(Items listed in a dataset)
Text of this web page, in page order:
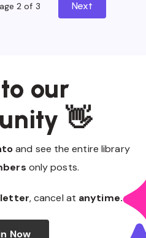
2 of 3 Next
our
👋
and see the entire library
only posts.
, cancel at anytime.
Now
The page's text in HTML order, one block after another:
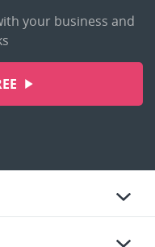
your business and
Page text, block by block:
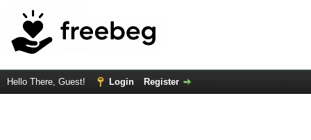
Hello There, Guest! Login Register
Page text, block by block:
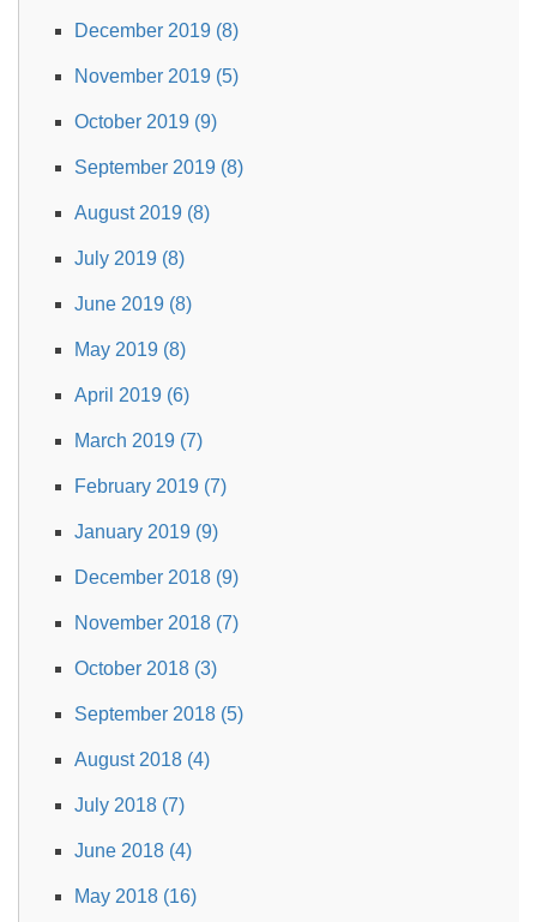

WORK TO COMPLETE ▸ Make an exact copy of the lines above, starting at the line that contains "The page's text" and running through the final line of the entries. Omit the pictures.

FINISHED EXERCISE ▸
The page's text in HTML order, one block after another:
your business and
Page text, block by block:
Hello There, Guest! Login Register
Page text, block by block:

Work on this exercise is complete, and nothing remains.